In [None]:
import torch
from transformers import AutoModelForCausalLM, AutoTokenizer

model_id = "facebook/opt-125m"
model = AutoModelForCausalLM.from_pretrained(model_id)
tokenizer = AutoTokenizer.from_pretrained(model_id)


In [None]:
act_dict = {}

def get_activation_hook(name):
    def hook(model, input, output):
        act_dict[name] = input[0].detach().cpu()
    return hook

layer_name = 'decoder.layers.0.self_attn.q_proj2'
target_layer = model.model.decoder.layers[0].self_attn.q_proj
handle = target_layer.register_forward_hook(get_activation_hook(layer_name))

input_text = "SmoothQuant is a training-free, accuracy-preserving solution."
inputs = tokenizer(input_text, return_tensors="pt")

model(**inputs)

handle.remove()


activation = act_dict[layer_name] # Shape [Batch, Seq_Len, Hidden_Dim]

weight = target_layer.weight.detach().cpu() # Shape [Out_Dim, In_Dim]

print(f"Activation Shape: {activation.shape}")
print(f"Weight Shape: {weight.shape}")

# Activation의 전체 값 중 최댓값
print(f"Activation Max Abs: {activation.abs().max().item()}")

# Weight의 전체 값 중 최댓값
print(f"Weight Max Abs: {weight.abs().max().item()}")

In [None]:
def calculate_smoothing_factor(activation, weight, alpha=0.5):
    # Activation의 채널별 절댓값 최댓값 구하기 
    act_abs = activation.abs()
    act_scales = act_abs.view(-1, activation.shape[-1]).max(dim=0)[0]

    # Weight의 채널별 절댓값 최댓값 구하기 
    weight_abs = weight.abs()
    weight_scales = weight_abs.max(dim=0)[0]

    # 0으로 나누는 것을 방지
    weight_scales = torch.maximum(weight_scales, torch.tensor(1e-5))

    # s = (act_scales ^ alpha) / (weight_scales ^ (1 - alpha))
    scales = torch.pow(act_scales, alpha) / torch.pow(weight_scales, (1 - alpha))

    return scales

# 실행 및 확인
scales = calculate_smoothing_factor(activation, weight)

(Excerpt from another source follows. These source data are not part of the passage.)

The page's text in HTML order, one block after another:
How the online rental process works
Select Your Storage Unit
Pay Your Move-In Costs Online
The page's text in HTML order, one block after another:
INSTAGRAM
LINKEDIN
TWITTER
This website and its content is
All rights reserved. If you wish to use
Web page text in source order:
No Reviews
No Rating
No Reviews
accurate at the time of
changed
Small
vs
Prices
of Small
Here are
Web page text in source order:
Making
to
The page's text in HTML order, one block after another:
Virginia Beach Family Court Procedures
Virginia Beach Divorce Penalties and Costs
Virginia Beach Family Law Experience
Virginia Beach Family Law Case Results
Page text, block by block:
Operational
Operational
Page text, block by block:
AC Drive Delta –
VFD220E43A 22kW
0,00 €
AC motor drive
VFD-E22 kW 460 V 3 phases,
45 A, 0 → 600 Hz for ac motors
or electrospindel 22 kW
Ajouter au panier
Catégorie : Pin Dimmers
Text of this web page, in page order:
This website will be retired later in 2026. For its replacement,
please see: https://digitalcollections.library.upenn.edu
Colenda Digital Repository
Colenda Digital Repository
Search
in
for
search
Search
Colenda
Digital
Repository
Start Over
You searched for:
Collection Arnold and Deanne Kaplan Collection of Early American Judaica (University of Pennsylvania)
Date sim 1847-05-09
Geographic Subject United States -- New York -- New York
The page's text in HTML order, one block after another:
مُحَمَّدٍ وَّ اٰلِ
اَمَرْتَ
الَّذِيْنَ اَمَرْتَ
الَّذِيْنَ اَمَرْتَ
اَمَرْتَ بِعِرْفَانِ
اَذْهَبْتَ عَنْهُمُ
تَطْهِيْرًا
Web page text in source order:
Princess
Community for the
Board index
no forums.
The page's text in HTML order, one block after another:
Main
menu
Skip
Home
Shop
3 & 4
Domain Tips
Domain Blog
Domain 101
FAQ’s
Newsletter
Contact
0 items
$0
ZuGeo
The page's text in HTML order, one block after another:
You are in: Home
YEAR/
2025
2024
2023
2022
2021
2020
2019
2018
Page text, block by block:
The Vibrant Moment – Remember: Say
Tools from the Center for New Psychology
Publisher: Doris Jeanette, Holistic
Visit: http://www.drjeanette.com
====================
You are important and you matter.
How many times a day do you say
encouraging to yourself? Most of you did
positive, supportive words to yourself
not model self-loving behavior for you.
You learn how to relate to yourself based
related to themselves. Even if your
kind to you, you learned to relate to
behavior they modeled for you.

print(f"Scales Shape: {scales.shape}") 
print(f"Calculated Scales (First 5): {scales[:5]}")

In [None]:
# 1. Activation Smoothing (나누기)
# X_hat = X / s
act_s = scales.view(1,1,-1)
smoothed_act = activation / act_s

# 2. Weight Smoothing (곱하기)
# W_hat = W * s
w_s = scales.view(1, -1)
smoothed_weight = weight * w_s

# --- 검증 ---
print(f"Original Activation Max: {activation.abs().max().item():.2f}")
print(f"Smoothed Activation Max: {smoothed_act.abs().max().item():.2f}")

print("-" * 30)

print(f"Original Weight Max: {weight.abs().max().item():.4f}")
print(f"Smoothed Weight Max: {smoothed_weight.abs().max().item():.4f}")

In [None]:
def fake_quantize(tensor):
    scale = tensor.abs().max() / 127.0

    quant_int8 = torch.clamp(torch.round(tensor / scale) , -128, 127)

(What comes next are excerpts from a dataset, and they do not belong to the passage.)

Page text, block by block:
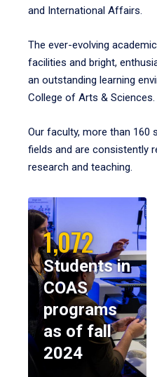
and International Affairs.
The ever-evolving
facilities and bright,
an outstanding learning
College of Arts & Sciences.
Our faculty, more than 160
fields and are consistently
research and teaching.
1,072
Students in
COAS
programs
as of fall
2024
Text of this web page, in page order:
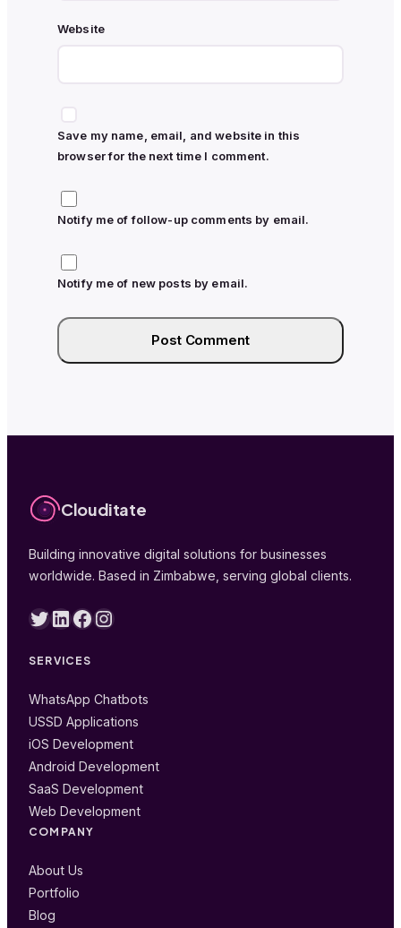
Website
Save my name, email, and website in this
browser for the next time I comment.
Notify me of follow-up comments by email.
Notify me of new posts by email.
Clouditate
Building innovative digital solutions for businesses
worldwide. Based in Zimbabwe, serving global clients.
Twitter LinkedIn Facebook Instagram
SERVICES
WhatsApp Chatbots
USSD Applications
iOS Development
Android Development
SaaS Development
Web Development
COMPANY
About Us
Portfolio
Blog
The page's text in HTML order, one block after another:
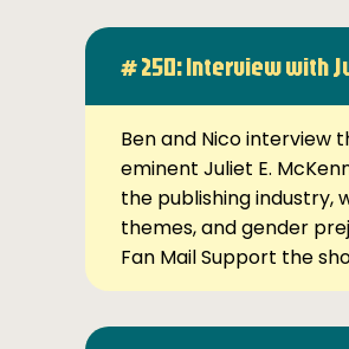
# 250: Interview with
Ben and Nico interview
eminent Juliet E.
the publishing industry,
themes, and gender
Fan Mail Support the
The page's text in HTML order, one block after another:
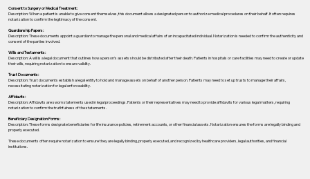
Consent to Surgery or Medical Treatment:
Description: When a patient is unable to give consent themselves, this document allows a designated person to authorize medical procedures on their behalf. It often requires
notarization to confirm the legitimacy of the consent.
Guardianship Papers:
Description: These documents appoint a guardian to manage the personal and medical affairs of an incapacitated individual. Notarization is needed to confirm the authenticity and
consent of the parties involved.
Wills and Testaments:
Description: A will is a legal document that outlines how a person’s assets should be distributed after their death. Patients in hospitals or care facilities may need to create or update
their wills, requiring notarization to ensure validity.
Trust Documents:
Description: Trust documents establish a legal entity to hold and manage assets on behalf of another person. Patients may need to set up trusts to manage their affairs,
necessitating notarization for legal enforceability.
Affidavits:
Description: Affidavits are sworn statements used in legal proceedings. Patients or their representatives may need to provide affidavits for various legal matters, requiring
notarization to confirm the truthfulness of the statements.
Beneficiary Designation Forms:
Description: These forms designate beneficiaries for life insurance policies, retirement accounts, or other financial assets. Notarization ensures the forms are legally binding and
properly executed.
These documents often require notarization to ensure they are legally binding, properly executed, and recognized by healthcare providers, legal authorities, and financial
institutions.
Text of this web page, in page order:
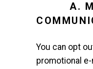
A.
You can opt
promotional
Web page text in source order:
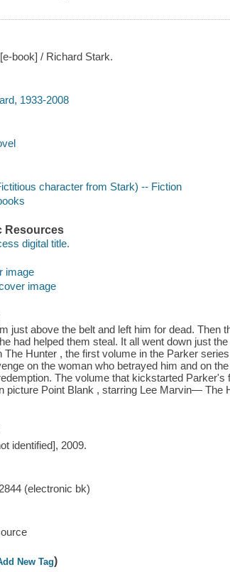
book] / Richard Stark.
1933-2008
character from Stark) -- Fiction
Resources
digital title.
image
image
just above the belt and left him for dead. Then
had helped them steal. It all went down just
The Hunter , the first volume in the Parker
on the woman who betrayed him and on
The volume that kickstarted
picture Point Blank , starring Lee Marvin— The
identified], 2009.
(electronic bk)
New Tag)
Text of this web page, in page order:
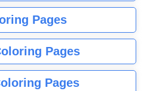
Pages
Pages
Pages
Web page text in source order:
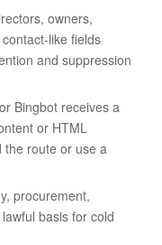
owners,
like fields
and suppression
Bingbot receives a
or HTML
the route or use a
procurement,
basis for cold
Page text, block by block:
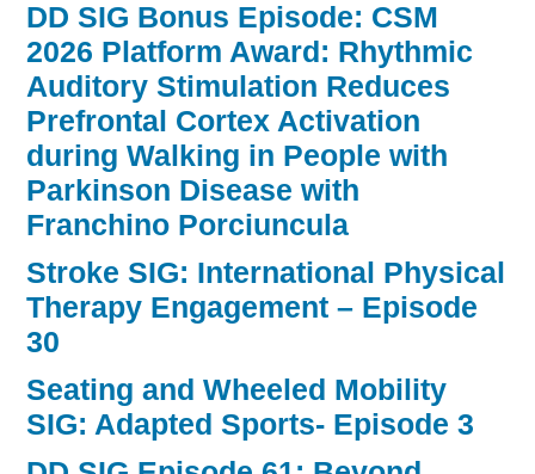
DD SIG Bonus Episode: CSM
2026 Platform Award: Rhythmic
Auditory Stimulation Reduces
Prefrontal Cortex Activation
during Walking in People with
Parkinson Disease with
Franchino Porciuncula
Stroke SIG: International Physical
Therapy Engagement – Episode
30
Seating and Wheeled Mobility
SIG: Adapted Sports- Episode 3
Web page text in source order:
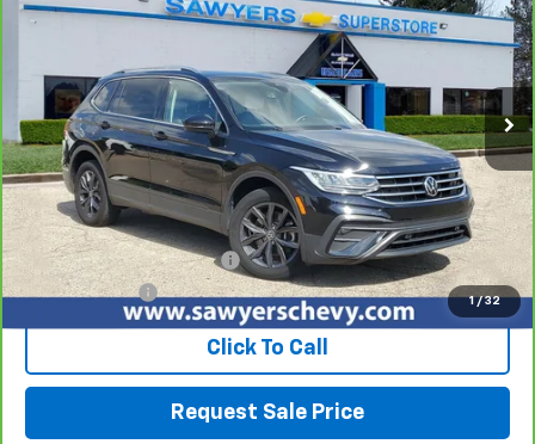
1 / 32
Price Drop
P16454
67,312 mi Ext. Int.
$19,991
BEST PRICE
Less
Retail Price
$19,677
Documentation + CVR Fee:
Sawyers Price $19,991
Click To Call
Request Sale Price
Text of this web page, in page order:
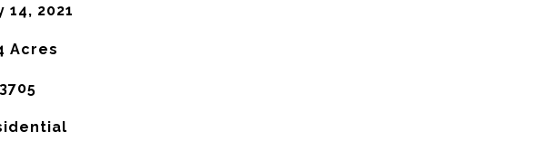
14, 2021
Acres
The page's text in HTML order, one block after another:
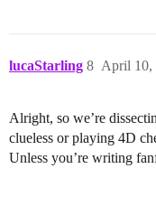
lucaStarling April 10,
8
Alright, so we’re
clueless or playing 4D
Unless you’re writing
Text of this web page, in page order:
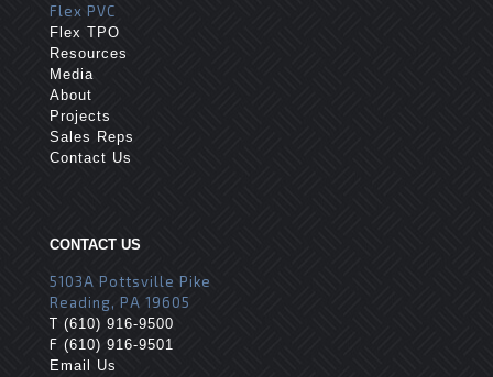
Flex PVC
Flex TPO
Resources
Media
About
Projects
Sales Reps
Contact Us
CONTACT US
5103A Pottsville Pike
Reading, PA 19605
T (610) 916-9500
F (610) 916-9501
Email Us
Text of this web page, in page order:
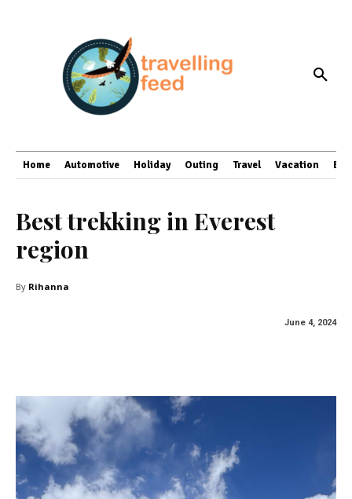
Home Automotive Holiday Outing Travel Vacation
Best trekking in Everest
region
By Rihanna
June 4, 2024
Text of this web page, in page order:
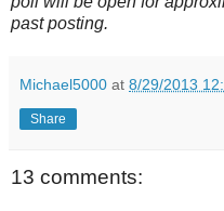
past posting.
Michael5000 at 8/29/2013
Share
13 comments:
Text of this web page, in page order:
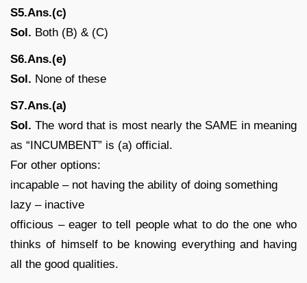
S5.Ans.(c)
Sol. Both (B) & (C)
S6.Ans.(e)
Sol. None of these
S7.Ans.(a)
Sol. The word that is most nearly the SAME in meaning
as “INCUMBENT” is (a) official.
For other options:
incapable – not having the ability of doing something
lazy – inactive
officious – eager to tell people what to do the one who
thinks of himself to be knowing everything and having
all the good qualities.
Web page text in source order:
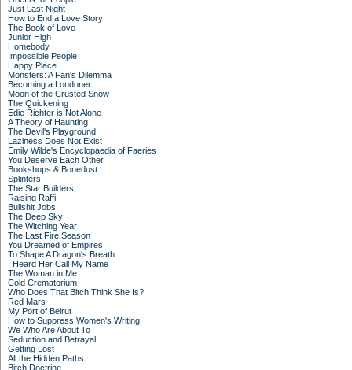
Just Last Night
How to End a Love Story
The Book of Love
Junior High
Homebody
Impossible People
Happy Place
Monsters: A Fan's Dilemma
Becoming a Londoner
Moon of the Crusted Snow
The Quickening
Edie Richter is Not Alone
A Theory of Haunting
The Devil's Playground
Laziness Does Not Exist
Emily Wilde's Encyclopaedia of Faeries
You Deserve Each Other
Bookshops & Bonedust
Splinters
The Star Builders
Raising Raffi
Bullshit Jobs
The Deep Sky
The Witching Year
The Last Fire Season
You Dreamed of Empires
To Shape A Dragon's Breath
I Heard Her Call My Name
The Woman in Me
Cold Crematorium
Who Does That Bitch Think She Is?
Red Mars
My Port of Beirut
How to Suppress Women's Writing
We Who Are About To
Seduction and Betrayal
Getting Lost
All the Hidden Paths
Bitch Doctrine
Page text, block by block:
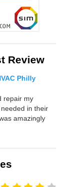
Review
Philly
repair my
in their
amazingly
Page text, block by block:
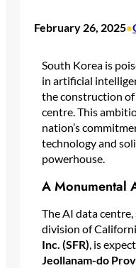
February 26, 2025•
South Korea is
in artificial
the construction of
centre. This
nation’s
technology and
powerhouse.
A Monumental
The AI data
division of
Inc. (SFR), is
Jeollanam-do
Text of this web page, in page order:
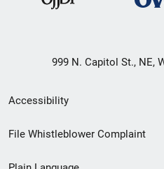
999 N. Capitol St., NE,
Secondary
Footer
Accessibility
File Whistleblower Complaint

    recon_tensor = scale * quant_int8

    return recon_tensor

output_gt = torch.matmul(activation, weight.t())

# 원래 값 양자화
act_naive_q = fake_quantize(activation)
w_naive_q = fake_quantize(weight)
output_naive = torch.matmul(act_naive_q, w_naive_q.t())

# 스무딩 양자화
act_smooth_q = fake_quantize(smoothed_act)
w_smooth_q = fake_quantize(smoothed_weight)
output_smooth = torch.matmul(act_smooth_q, w_smooth_q.t())

# 오차 비교
loss_naive = (output_gt - output_naive).abs().mean().item()
loss_smooth = (output_gt - output_smooth).abs().mean().item()

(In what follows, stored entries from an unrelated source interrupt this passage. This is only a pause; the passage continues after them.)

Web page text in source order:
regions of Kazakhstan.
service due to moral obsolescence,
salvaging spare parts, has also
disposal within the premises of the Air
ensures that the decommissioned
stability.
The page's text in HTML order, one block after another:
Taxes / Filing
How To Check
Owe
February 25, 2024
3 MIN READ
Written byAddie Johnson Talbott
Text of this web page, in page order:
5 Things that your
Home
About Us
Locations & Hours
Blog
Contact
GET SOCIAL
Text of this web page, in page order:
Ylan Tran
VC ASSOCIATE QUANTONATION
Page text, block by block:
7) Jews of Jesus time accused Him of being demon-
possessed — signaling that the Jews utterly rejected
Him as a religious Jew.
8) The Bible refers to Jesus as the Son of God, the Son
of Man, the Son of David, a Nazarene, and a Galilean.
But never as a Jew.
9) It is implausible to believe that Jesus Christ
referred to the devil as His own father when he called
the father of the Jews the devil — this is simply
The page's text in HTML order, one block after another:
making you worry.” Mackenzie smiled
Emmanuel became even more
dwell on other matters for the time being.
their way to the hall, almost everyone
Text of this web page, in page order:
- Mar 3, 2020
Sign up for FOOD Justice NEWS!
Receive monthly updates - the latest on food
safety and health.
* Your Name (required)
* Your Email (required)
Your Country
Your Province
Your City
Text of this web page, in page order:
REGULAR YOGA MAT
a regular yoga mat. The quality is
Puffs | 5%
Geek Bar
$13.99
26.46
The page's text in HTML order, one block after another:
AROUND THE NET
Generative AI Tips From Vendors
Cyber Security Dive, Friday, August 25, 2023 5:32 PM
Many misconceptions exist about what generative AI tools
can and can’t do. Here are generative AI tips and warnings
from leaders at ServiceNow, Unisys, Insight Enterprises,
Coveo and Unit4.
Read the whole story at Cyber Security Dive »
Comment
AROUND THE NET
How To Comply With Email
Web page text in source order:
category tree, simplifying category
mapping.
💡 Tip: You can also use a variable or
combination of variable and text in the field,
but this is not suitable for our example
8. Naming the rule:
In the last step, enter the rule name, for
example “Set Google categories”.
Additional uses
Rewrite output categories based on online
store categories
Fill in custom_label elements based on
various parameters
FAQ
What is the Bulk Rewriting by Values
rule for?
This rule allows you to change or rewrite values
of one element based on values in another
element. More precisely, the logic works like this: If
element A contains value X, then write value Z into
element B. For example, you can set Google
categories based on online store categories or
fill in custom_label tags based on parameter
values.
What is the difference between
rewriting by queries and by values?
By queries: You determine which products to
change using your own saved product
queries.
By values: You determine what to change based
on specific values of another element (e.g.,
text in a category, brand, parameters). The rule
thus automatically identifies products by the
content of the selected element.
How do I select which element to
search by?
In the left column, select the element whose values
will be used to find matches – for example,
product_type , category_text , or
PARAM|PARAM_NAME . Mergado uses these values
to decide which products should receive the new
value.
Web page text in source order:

print(f"Naive Quant Error:   {loss_naive:.6f}")
print(f"SmoothQuant Error:   {loss_smooth:.6f}")

if loss_smooth < loss_naive:
    print("SmoothQuant가 오차 줄임")
else:
    print("조정이 필요")

In [None]:
import matplotlib.pyplot as plt
import seaborn as sns

def plot_distribution(original, smoothed):
    plt.figure(figsize=(12, 5))

    # 1. 원본 Activation 분포
    plt.subplot(1, 2, 1)
    sns.histplot(original.view(-1).numpy(), bins=100, color='red', alpha=0.6)
    plt.title(f"Original Activation\nMax: {original.abs().max():.2f}")
    plt.xlabel("Value")
    plt.yscale('log') # 로그 스케일로 봐야 Outlier가 잘 보입니다

    # 2. SmoothQuant 적용 후 분포
    plt.subplot(1, 2, 2)
    sns.histplot(smoothed.view(-1).numpy(), bins=100, color='green', alpha=0.6)
    plt.title(f"Smoothed Activation\nMax: {smoothed.abs().max():.2f}")
    plt.xlabel("Value")
    plt.yscale('log')

    plt.tight_layout()
    plt.show()

# 시각화 실행
# (데이터가 너무 많으면 느릴 수 있으니 일부만 샘플링해서 그립니다)
plot_distribution(activation[0], smoothed_act[0])